# What the task requires
Your output must be the lines below from the line containing "This class hold the" to the line containing "Now restart the", both lines included, reproduced exactly and without pictures.

# Data to examine
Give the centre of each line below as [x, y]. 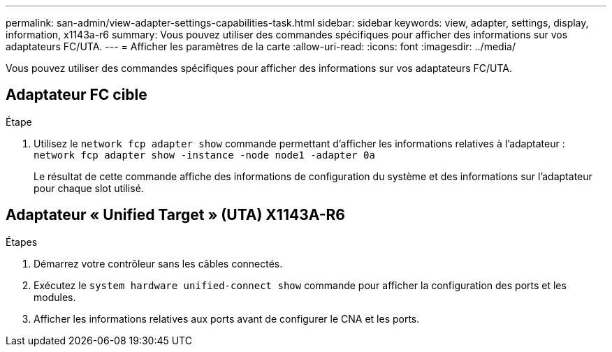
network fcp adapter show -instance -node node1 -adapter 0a [204, 155]
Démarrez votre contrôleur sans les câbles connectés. [158, 263]
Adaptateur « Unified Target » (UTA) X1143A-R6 [175, 215]
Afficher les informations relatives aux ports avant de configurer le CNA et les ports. [227, 318]
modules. [55, 297]
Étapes [22, 242]
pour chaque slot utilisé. [89, 188]
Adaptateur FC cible [76, 95]
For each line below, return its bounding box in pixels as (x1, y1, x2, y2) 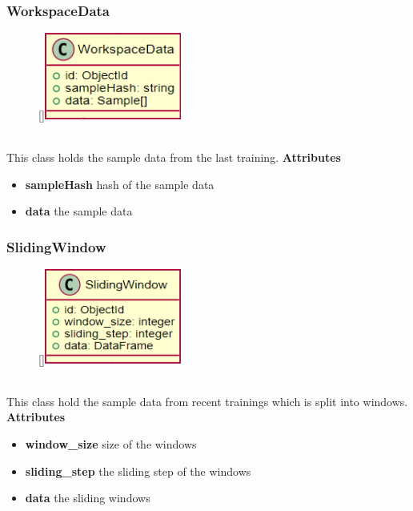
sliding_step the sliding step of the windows (25, 462, 251, 479)
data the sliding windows (25, 489, 150, 506)
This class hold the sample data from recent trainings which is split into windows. (6, 392, 408, 409)
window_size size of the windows (25, 436, 197, 453)
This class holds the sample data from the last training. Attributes (6, 148, 341, 165)
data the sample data (25, 203, 133, 219)
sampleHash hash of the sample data (25, 175, 215, 192)
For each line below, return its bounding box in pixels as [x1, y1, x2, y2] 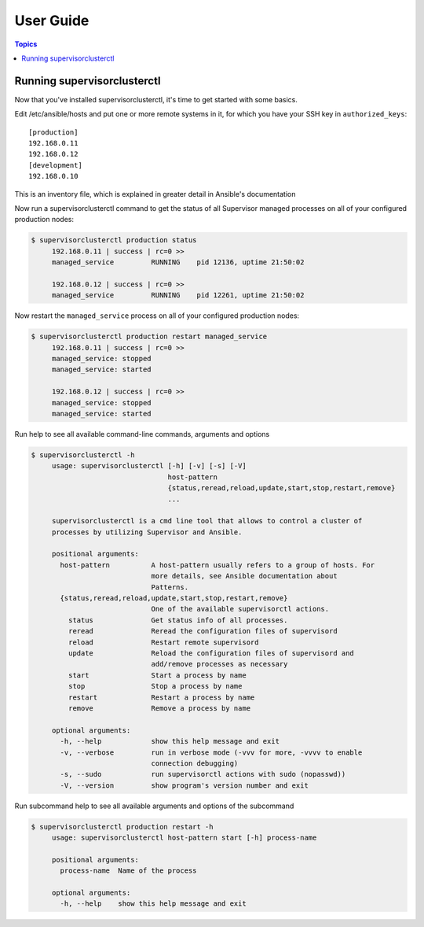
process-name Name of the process [60, 866, 197, 875]
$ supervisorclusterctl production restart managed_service [31, 332, 268, 342]
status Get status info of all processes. [68, 615, 288, 625]
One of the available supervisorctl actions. [151, 604, 330, 614]
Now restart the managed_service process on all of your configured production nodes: [14, 311, 300, 320]
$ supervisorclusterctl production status [31, 236, 197, 245]
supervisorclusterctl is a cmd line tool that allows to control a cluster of [51, 516, 363, 526]
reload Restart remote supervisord [68, 637, 259, 647]
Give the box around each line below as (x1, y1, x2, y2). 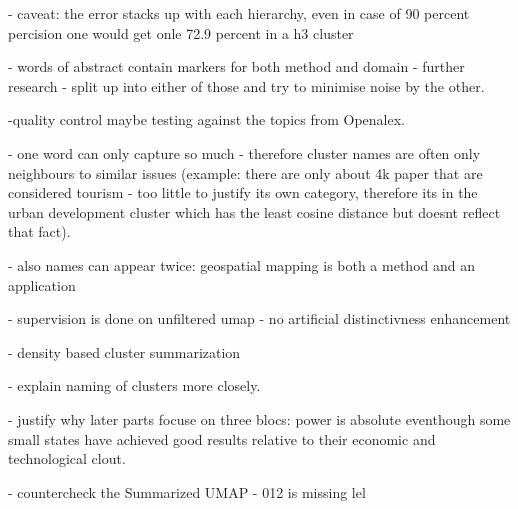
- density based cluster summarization (8, 341, 241, 362)
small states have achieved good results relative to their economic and (8, 428, 436, 449)
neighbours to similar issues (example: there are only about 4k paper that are (8, 162, 483, 183)
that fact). (8, 221, 71, 242)
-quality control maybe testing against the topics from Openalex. (8, 109, 405, 130)
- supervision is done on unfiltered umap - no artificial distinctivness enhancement (8, 308, 511, 329)
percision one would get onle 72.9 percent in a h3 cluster (8, 22, 354, 43)
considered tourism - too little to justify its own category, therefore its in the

# The completed task
This class hold the sample data from recent trainings which is split into windows. (6, 392, 408, 409)
window_size size of the windows (25, 436, 197, 453)
This class holds the sample data from the last training. Attributes (6, 148, 341, 165)
data the sample data (25, 203, 133, 219)
sampleHash hash of the sample data (25, 175, 215, 192)
For each line below, return its bounding box in pixels as [x1, y1, x2, y2] 
process-name Name of the process [60, 866, 197, 875]
$ supervisorclusterctl production restart managed_service [31, 332, 268, 342]
status Get status info of all processes. [68, 615, 288, 625]
One of the available supervisorctl actions. [151, 604, 330, 614]
Now restart the managed_service process on all of your configured production nodes: [14, 311, 300, 320]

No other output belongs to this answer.